Positive correlations are displayed in blue and negative correlations in red color. Color intensity and the size of the circle are proportional to the correlation coefficients.
Let us now proceed to install the leap package in order to do further analysis of the model.
#install.packages("leaps")
library("leaps")
## Warning: package 'leaps' was built under R version 4.2.1
Lets build another linear regression model this with infections against all the quantitative found in the last data frame we created.
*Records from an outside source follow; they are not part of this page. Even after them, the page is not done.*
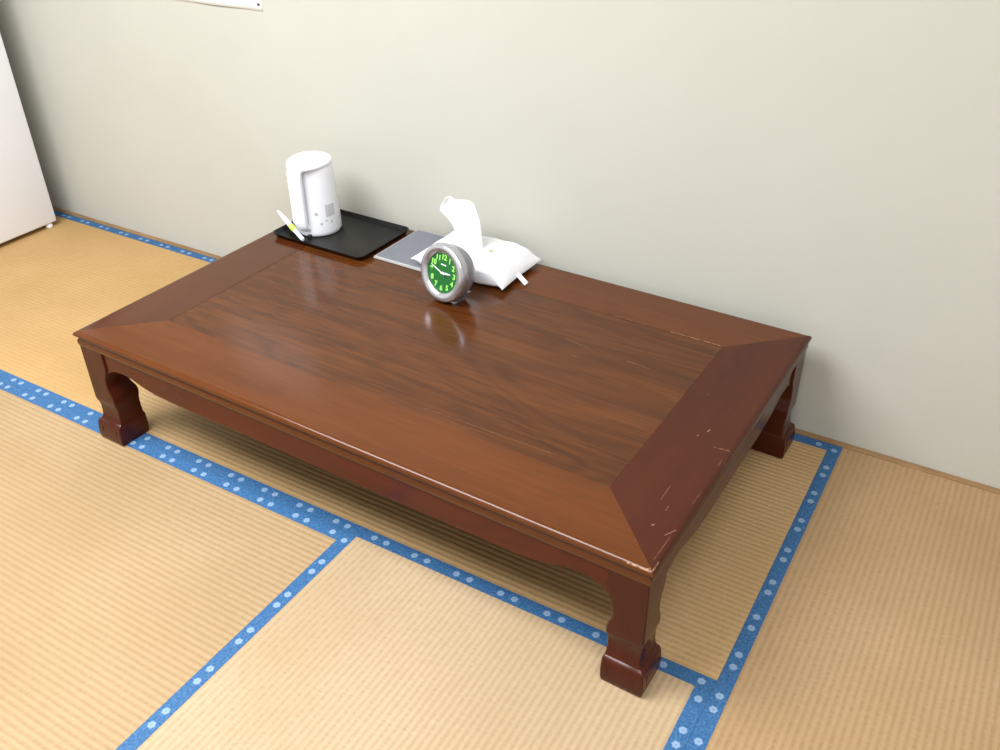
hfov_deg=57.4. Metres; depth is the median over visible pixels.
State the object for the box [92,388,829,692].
mat
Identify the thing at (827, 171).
wall
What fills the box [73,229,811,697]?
table
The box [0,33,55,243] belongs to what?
refrigerator
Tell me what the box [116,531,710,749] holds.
mat
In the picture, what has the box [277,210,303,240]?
pen
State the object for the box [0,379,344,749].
mat
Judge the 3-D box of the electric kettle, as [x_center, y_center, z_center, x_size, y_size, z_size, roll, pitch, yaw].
[-0.549,-0.529,2.670,0.137,0.221,0.157,18,38,26]
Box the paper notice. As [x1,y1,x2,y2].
[179,0,262,11]
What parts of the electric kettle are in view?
handle, lid
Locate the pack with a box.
[411,196,541,289]
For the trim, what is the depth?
2.35 m
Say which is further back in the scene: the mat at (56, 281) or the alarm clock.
the mat at (56, 281)
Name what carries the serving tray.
on the table
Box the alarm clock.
[421,242,474,304]
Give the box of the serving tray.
[273,209,408,259]
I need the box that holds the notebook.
[373,230,443,270]
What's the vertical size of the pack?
0.192 m
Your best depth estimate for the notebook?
2.60 m
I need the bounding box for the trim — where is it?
[52,206,999,494]
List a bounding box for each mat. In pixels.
[0,210,216,418]
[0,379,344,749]
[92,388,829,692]
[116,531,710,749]
[684,444,999,749]
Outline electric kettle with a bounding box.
[286,151,341,237]
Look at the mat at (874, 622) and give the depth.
1.85 m
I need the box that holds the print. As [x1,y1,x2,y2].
[314,202,334,224]
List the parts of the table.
leg, frame rail, frame rail, panel, frame rail, leg, frame rail, leg
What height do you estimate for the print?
0.058 m
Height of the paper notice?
0.298 m
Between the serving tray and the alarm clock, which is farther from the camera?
the serving tray
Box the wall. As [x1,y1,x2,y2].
[0,0,999,488]

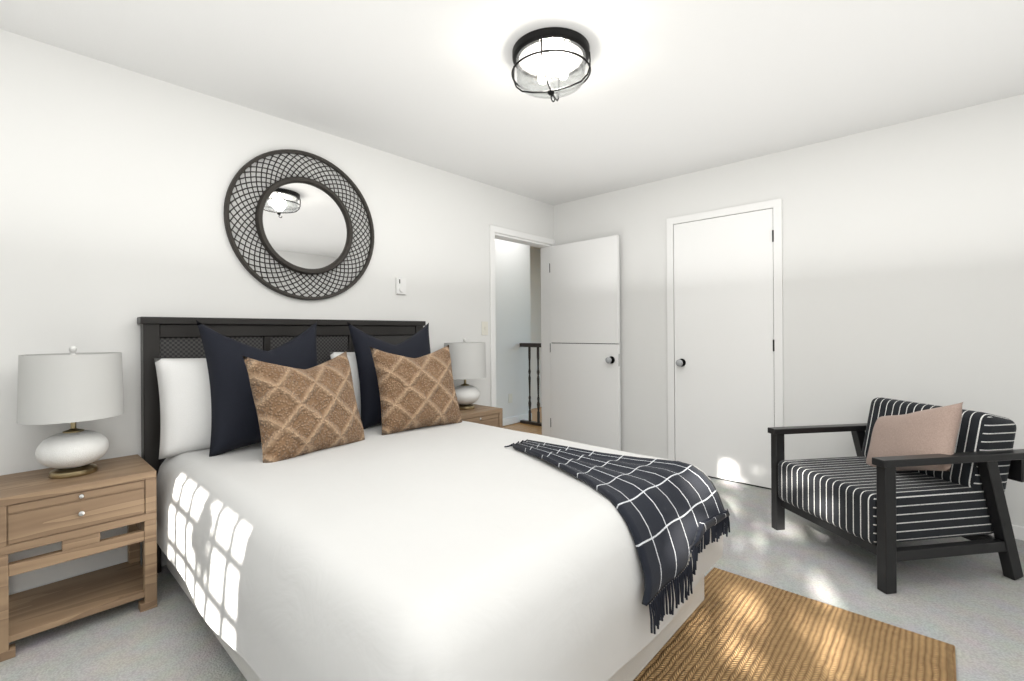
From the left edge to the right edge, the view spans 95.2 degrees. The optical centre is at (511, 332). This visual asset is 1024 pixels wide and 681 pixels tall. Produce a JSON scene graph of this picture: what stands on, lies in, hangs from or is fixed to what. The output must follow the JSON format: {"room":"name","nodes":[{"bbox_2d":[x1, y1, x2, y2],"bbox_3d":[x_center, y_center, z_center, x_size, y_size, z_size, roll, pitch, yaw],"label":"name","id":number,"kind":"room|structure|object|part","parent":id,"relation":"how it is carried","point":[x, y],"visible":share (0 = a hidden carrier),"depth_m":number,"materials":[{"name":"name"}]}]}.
{"room":"bedroom","nodes":[
{"label":"bedroom","id":0,"kind":"room"},
{"bbox_2d":[0,29,553,593],"bbox_3d":[-1.314,-0.053,2.923,0.120,2.440,5.265,0,0,43],"label":"wall","id":1,"kind":"structure","parent":0,"point":[114,181],"depth_m":2.33,"materials":[{"name":"white paint"}]},
{"bbox_2d":[9,551,166,594],"bbox_3d":[-1.558,1.131,2.550,0.015,0.075,4.075,0,0,43],"label":"baseboard","id":2,"kind":"structure","parent":1,"relation":"attached to","point":[163,557],"depth_m":2.20,"materials":[{"name":"white paint"}]},
{"bbox_2d":[223,149,373,299],"bbox_3d":[-1.256,-0.653,2.876,0.034,0.910,0.910,0,0,43],"label":"round wall mirror","id":3,"kind":"object","parent":1,"relation":"attached to","point":[302,224],"visible":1,"depth_m":2.85,"materials":[{"name":"black metal"}]},
{"bbox_2d":[395,278,405,293],"bbox_3d":[-0.800,-0.334,3.376,0.027,0.115,0.080,0,0,43],"label":"wall switch","id":4,"kind":"object","parent":1,"relation":"attached to","point":[400,285],"visible":0.98,"depth_m":3.37,"materials":[{"name":"white plastic"}]},
{"bbox_2d":[482,322,487,334],"bbox_3d":[-0.231,-0.034,4.004,0.012,0.117,0.073,0,0,43],"label":"switch plate","id":5,"kind":"object","parent":1,"relation":"attached to","point":[484,328],"visible":1,"depth_m":4.00,"materials":[{"name":"white plastic"}]},
{"bbox_2d":[489,225,554,436],"bbox_3d":[0.078,0.113,4.436,0.152,2.090,0.925,0,0,43],"label":"door frame","id":6,"kind":"structure","parent":1,"relation":"attached to","point":[544,245],"depth_m":4.68,"materials":[{"name":"white paint"}]},
{"bbox_2d":[550,235,620,450],"bbox_3d":[0.648,0.141,4.393,0.776,2.001,0.110,0,0,45],"label":"entry door","id":7,"kind":"structure","parent":1,"relation":"in","point":[585,330],"depth_m":4.37,"materials":[{"name":"white paint"}]},
{"bbox_2d":[0,477,1023,680],"bbox_3d":[0.467,1.205,1.294,4.816,0.100,5.265,0,0,43],"label":"floor","id":8,"kind":"structure","parent":0,"point":[970,608],"depth_m":1.94,"materials":[{"name":"grey carpet"}]},
{"bbox_2d":[0,454,156,661],"bbox_3d":[-1.820,0.881,1.952,0.418,0.580,0.472,0,0,43],"label":"nightstand","id":9,"kind":"object","parent":8,"relation":"on","point":[75,516],"visible":1,"depth_m":1.86,"materials":[{"name":"brown wood"}]},
{"bbox_2d":[17,346,123,478],"bbox_3d":[-1.835,0.323,1.954,0.326,0.533,0.326,0,0,43],"label":"lamp","id":10,"kind":"object","parent":9,"relation":"on","point":[72,387],"visible":1,"depth_m":1.86,"materials":[{"name":"white fabric"}]},
{"bbox_2d":[137,317,729,680],"bbox_3d":[-0.418,0.538,2.113,2.285,1.245,1.664,0,0,43],"label":"bed","id":11,"kind":"object","parent":8,"relation":"on","point":[349,500],"visible":1,"depth_m":1.55,"materials":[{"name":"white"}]},
{"bbox_3d":[-1.226,0.544,2.856,0.090,1.245,1.664,0,0,43],"label":"headboard","id":12,"kind":"part","parent":11,"relation":"part of","materials":[{"name":"black wood"}]},
{"bbox_2d":[460,404,502,427],"bbox_3d":[-0.375,0.871,3.523,0.418,0.580,0.470,0,0,43],"label":"nightstand","id":13,"kind":"object","parent":8,"relation":"on","point":[486,415],"visible":0.06,"depth_m":3.46,"materials":[{"name":"brown wood"}]},
{"bbox_2d":[444,338,485,409],"bbox_3d":[-0.360,0.313,3.573,0.326,0.533,0.326,0,0,43],"label":"lamp","id":14,"kind":"object","parent":13,"relation":"on","point":[468,360],"visible":0.9,"depth_m":3.45,"materials":[{"name":"white fabric"}]},
{"bbox_2d":[633,567,956,680],"bbox_3d":[0.797,1.147,1.441,0.850,0.012,1.470,0,0,43],"label":"jute rug","id":15,"kind":"object","parent":8,"relation":"on","point":[734,627],"visible":0.88,"depth_m":1.70,"materials":[{"name":"brown wicker"}]},
{"bbox_2d":[768,397,1023,593],"bbox_3d":[1.977,0.734,2.457,0.840,0.821,0.731,0,0,-9],"label":"armchair","id":16,"kind":"object","parent":8,"relation":"on","point":[912,471],"visible":1,"depth_m":2.19,"materials":[{"name":"black fabric"}]},
{"bbox_3d":[1.907,0.845,2.446,0.685,0.230,0.610,0,0,-9],"label":"seat","id":17,"kind":"part","parent":16,"relation":"part of","materials":[{"name":"fabric"}]},
{"bbox_2d":[0,0,1023,248],"bbox_3d":[-0.042,-1.332,3.311,8.270,0.100,7.570,0,0,43],"label":"ceiling","id":18,"kind":"structure","parent":0,"point":[670,88],"depth_m":2.28,"materials":[{"name":"white paint"}]},
{"bbox_2d":[511,27,590,101],"bbox_3d":[0.178,-1.170,2.138,0.364,0.224,0.364,0,0,43],"label":"flush ceiling light","id":19,"kind":"object","parent":18,"relation":"attached to","point":[549,62],"visible":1,"depth_m":2.07,"materials":[{"name":"glass"}]},
{"bbox_2d":[495,239,534,418],"bbox_3d":[-0.895,-0.056,5.034,0.120,2.440,3.240,0,0,43],"label":"wall","id":20,"kind":"structure","parent":0,"point":[518,291],"depth_m":5.93,"materials":[{"name":"white paint"}]},
{"bbox_2d":[508,394,511,402],"bbox_3d":[-0.020,0.831,5.886,0.006,0.115,0.070,0,0,43],"label":"outlet plate","id":21,"kind":"object","parent":20,"relation":"attached to","point":[509,398],"visible":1,"depth_m":5.88,"materials":[{"name":"white plastic"}]},
{"bbox_2d":[503,413,531,425],"bbox_3d":[-0.797,1.119,5.033,0.015,0.090,3.120,0,0,43],"label":"baseboard","id":22,"kind":"structure","parent":20,"relation":"attached to","point":[511,420],"depth_m":5.92,"materials":[{"name":"white paint"}]},
{"bbox_2d":[503,407,541,434],"bbox_3d":[-0.791,1.216,6.034,3.454,0.096,4.600,0,0,43],"label":"floor","id":23,"kind":"structure","parent":0,"point":[528,428],"depth_m":5.76,"materials":[{"name":"brown wood"}]},
{"bbox_2d":[520,343,541,425],"bbox_3d":[0.261,0.646,5.878,0.380,1.020,0.060,0,0,43],"label":"stair rail","id":24,"kind":"object","parent":23,"relation":"on","point":[529,346],"visible":0.98,"depth_m":5.86,"materials":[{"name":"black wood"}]},
{"bbox_2d":[531,247,541,407],"bbox_3d":[0.294,-0.064,7.140,0.120,2.440,1.470,0,0,43],"label":"wall","id":25,"kind":"structure","parent":0,"point":[535,253],"depth_m":7.13,"materials":[{"name":"white paint"}]},
{"bbox_2d":[554,94,1023,526],"bbox_3d":[2.221,-0.077,3.167,4.756,2.440,0.120,0,0,43],"label":"wall","id":26,"kind":"structure","parent":0,"point":[903,259],"depth_m":3.01,"materials":[{"name":"white paint"}]},
{"bbox_2d":[674,208,774,487],"bbox_3d":[1.600,0.120,3.598,0.745,2.029,0.085,0,0,43],"label":"closet door","id":27,"kind":"structure","parent":26,"relation":"in","point":[724,336],"depth_m":3.60,"materials":[{"name":"white paint"}]},
{"bbox_2d":[667,198,783,489],"bbox_3d":[1.621,0.097,3.627,0.855,2.100,0.018,0,0,43],"label":"trim","id":28,"kind":"structure","parent":26,"relation":"attached to","point":[776,205],"depth_m":3.48,"materials":[{"name":"white paint"}]},
{"bbox_2d":[992,525,1023,540],"bbox_3d":[2.883,1.100,2.474,2.555,0.075,0.015,0,0,43],"label":"baseboard","id":29,"kind":"structure","parent":26,"relation":"attached to","point":[1018,531],"depth_m":2.56,"materials":[{"name":"white paint"}]}
]}
model2<-lm(infections~.,data = data1)
summary(model2)
##
## Call:
## lm(formula = infections ~ ., data = data1)
##
## Residuals:
## Min 1Q Median 3Q Max
## -1575.4 -735.6 -332.8 178.0 6131.8
##
## Coefficients:
## Estimate Std. Error t value Pr(>|t|)
## (Intercept) -1.976e+03 1.696e+03 -1.165 0.255
## pop 1.612e-03 3.110e-03 0.518 0.609
## income 6.079e-02 4.057e-02 1.499 0.147
## ipaddr -1.585e-03 1.455e-03 -1.089 0.287
## ufo2010 5.438e+01 4.080e+01 1.333 0.195
##
## Residual standard error: 1496 on 24 degrees of freedom
## Multiple R-squared: 0.4372, Adjusted R-squared: 0.3434
## F-statistic: 4.66 on 4 and 24 DF, p-value: 0.006312
Let us proceed to use regsubsets (a function for model selection)
submodel2<-regsubsets(infections~.,data = data1)
best.summary<-summary(submodel2)
names(best.summary)
## [1] "which" "rsq" "rss" "adjr2" "cp" "bic" "outmat" "obj"
which.min(best.summary$rss)
## [1] 4
par(mfrow=c(1,2))
plot(best.summary$cp,xlab = "number of features",ylab = "cp")
which.min(best.summary$bic)
## [1] 1
which.max(best.summary$adjr2)
## [1] 2
bestsummary.fit1<-lm(infections~income+ufo2010,data = data1)
summary(bestsummary.fit1)
##
## Call:
## lm(formula = infections ~ income + ufo2010, data = data1)
##
## Residuals:
## Min 1Q Median 3Q Max
## -1686.3 -715.9 -360.5 70.1 6096.2
##
## Coefficients:
## Estimate Std. Error t value Pr(>|t|)
## (Intercept) -1.713e+03 1.633e+03 -1.049 0.3037
## income 5.725e-02 3.922e-02 1.460 0.1563
## ufo2010 1.919e+01 1.006e+01 1.907 0.0676 .
## ---
## Signif. codes: 0 '***' 0.001 '**' 0.01 '*' 0.05 '.' 0.1 ' ' 1
##
## Residual standard error: 1472 on 26 degrees of freedom
## Multiple R-squared: 0.4091, Adjusted R-squared: 0.3637
## F-statistic: 9.002 on 2 and 26 DF, p-value: 0.00107
The model is acceptable in significance but can improve an variance given its r squared is low.